Enerji arzı ve talebi etkilenecektir. “Sıcaklıklar aşırı hale geldikçe, mekanları yaşanabilir tutmak için daha fazla iklimlendirme sistemine ihtiyaç duyulacak ve bu da enerji tüketimini hızla artırabilecek. Bu, elektrik faturasının fiyatını artıracak ve aynı zamanda daha fazla sera gazı salınacak ve bu da küresel ısınmayı artırmaya devam edebilecek” diye açıklıyor biyolog María Dolores Cima.

Öte yandan arz kesintilerine yol açabilecek aşırı hava olaylarının sıklığının artması, talebin artması ve arzın azalması nedeniyle enerji fiyatlarının yükselmesi nedeniyle enerji altyapısı hasara daha duyarlı hale gelecektir. Cima, “Bu nedenle yenilenebilir enerjilere yatırım yapmak çok önemli” diye ekliyor.

Daha az ulusal turizm



Ülkemizin ana gelir kaynaklarından biri olan İspanya’da aşırı sıcaklıklar, kuraklık ve yükselen deniz seviyeleri turizm sektörünü etkileyebilir. Avrupa Çevre Ajansı’nın raporuna göre, iklim değişikliğinin Akdeniz kıyısındaki turist sayısını 2050 yılına kadar yüzde 10 oranında azaltması bekleniyor. Bu da yılda yaklaşık 5,6 milyar avroluk ekonomik kayıp anlamına geliyor.

«Ağustos ayında Sevilla’da sokakta olmak şu anda neredeyse imkansız, 50 yıl sonrasını hayal edin. Ayrıca deniz suyunun sıcaklığı denizanalarını çeker ve aşırı avlanma, ton balığı gibi ana yırtıcı hayvanların yok olmasına neden olur.
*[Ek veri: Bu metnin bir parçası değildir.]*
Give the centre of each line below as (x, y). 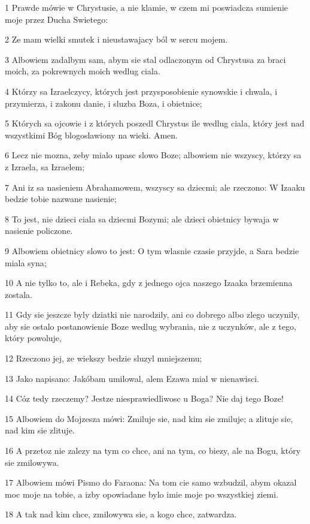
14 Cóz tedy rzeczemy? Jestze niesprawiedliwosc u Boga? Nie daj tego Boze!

Kar turizmi de yok olma tehlikesiyle karşı karşıya ve Pireneler’deki buzulların son yıllarda %80 oranında gerilemesi tesadüf değil” diye uyarıyor Pizzinato.
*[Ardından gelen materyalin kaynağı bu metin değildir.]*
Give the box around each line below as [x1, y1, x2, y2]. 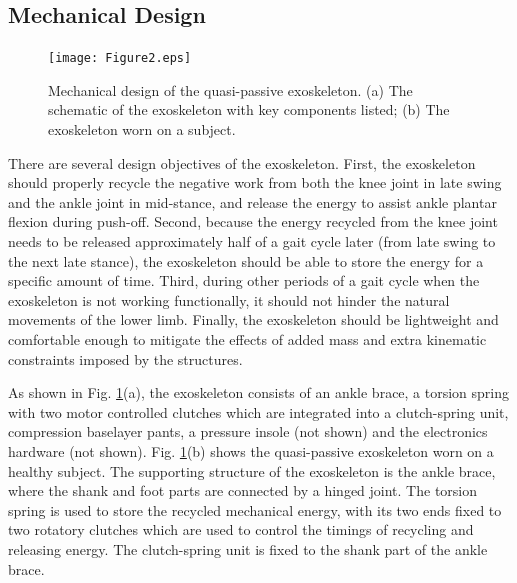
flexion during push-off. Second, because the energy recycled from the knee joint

Ekosistemlerdeki değişiklikler



Dünya genelinde kara ve su ekosistemleri değişmekte ve birçok tür, habitatlarındaki değişiklikler veya diğer türlerle rekabet nedeniyle yok olma tehlikesiyle karşı karşıyadır. Birleşmiş Milletler Çevre Programı’na göre iklim değişikliği nedeniyle bir milyon bitki ve hayvan türü yok olma tehlikesiyle karşı karşıya.
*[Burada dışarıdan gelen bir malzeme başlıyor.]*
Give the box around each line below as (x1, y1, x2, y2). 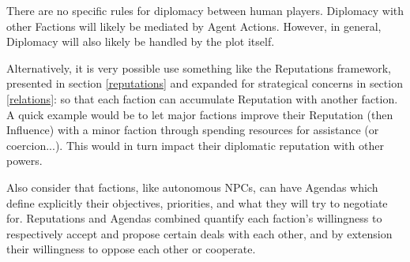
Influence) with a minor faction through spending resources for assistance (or (6, 122, 379, 138)
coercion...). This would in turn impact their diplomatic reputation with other (6, 137, 384, 153)
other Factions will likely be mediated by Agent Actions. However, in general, (6, 17, 382, 34)
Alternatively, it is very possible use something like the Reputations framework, (6, 59, 391, 76)
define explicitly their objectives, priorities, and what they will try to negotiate (6, 194, 388, 211)
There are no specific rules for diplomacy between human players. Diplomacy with (6, 2, 404, 18)
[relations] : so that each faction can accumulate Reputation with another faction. (6, 90, 398, 107)
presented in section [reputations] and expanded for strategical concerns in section (6, 75, 403, 92)
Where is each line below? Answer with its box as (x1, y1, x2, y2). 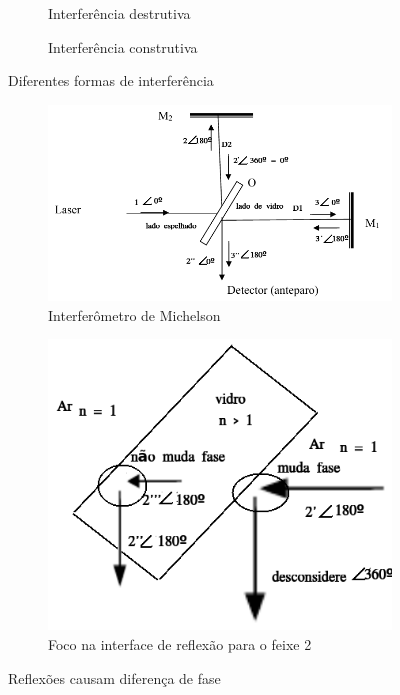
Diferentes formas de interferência (8, 70, 214, 91)
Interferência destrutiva (48, 3, 191, 23)
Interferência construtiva (48, 36, 198, 57)
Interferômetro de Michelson (48, 304, 221, 325)
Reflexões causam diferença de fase (8, 667, 221, 688)
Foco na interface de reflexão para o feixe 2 (48, 634, 312, 654)

Yiyeceklerin bulunabilirliği ve kalitesinin düşük olması nedeniyle hayvanların boyutları da küçülebilir; bu da aldıkları besin miktarını azaltacak ve mevcut kaynaklar için türler arasındaki rekabeti artıracaktır. En büyük hayvanlar en çok acı çekecek, metabolizmalarını sürdürmek için daha fazla enerjiye ihtiyaç duyacak ve bu da daha küçük bireylere yönelen doğal seçilimin lehine olabilir.


İklim değişikliğiyle mücadeleye yönelik eylemler


  • Hükümetlerden
    «Etkili bir enerji geçişine ulaşmak için gerekli kaynakları ve altyapıyı sağlamalılar. Örneğin evlerine güneş paneli kuranlara yönelik sübvansiyonlar” diyor María Dolores Cima.


  • Şirketlerden
    «Eko-tasarıma daha fazla yatırım yapmak gerekiyor. Örneğin teknoloji şirketlerinin kullanım ömrünü uzatmak için tamir edilebilen, yeniden kullanılabilen ve geri dönüştürülebilen cihazlar üretmesi gerekiyor. İnşaat şirketleri ise sürdürülebilir malzemelere yatırım yapıyor” diyor biyolog.


  • Bireysel düzeyde
    Geri dönüşüm yapın, toplu taşıma veya bisiklet kullanın, enerji tüketimini azaltın (ışıkları kapatın, elektronik cihazların bağlantısını kesin…), suyu israf etmeyin, plastik kullanımını azaltın veya mevsimlik ve yerel ürünler satın alın.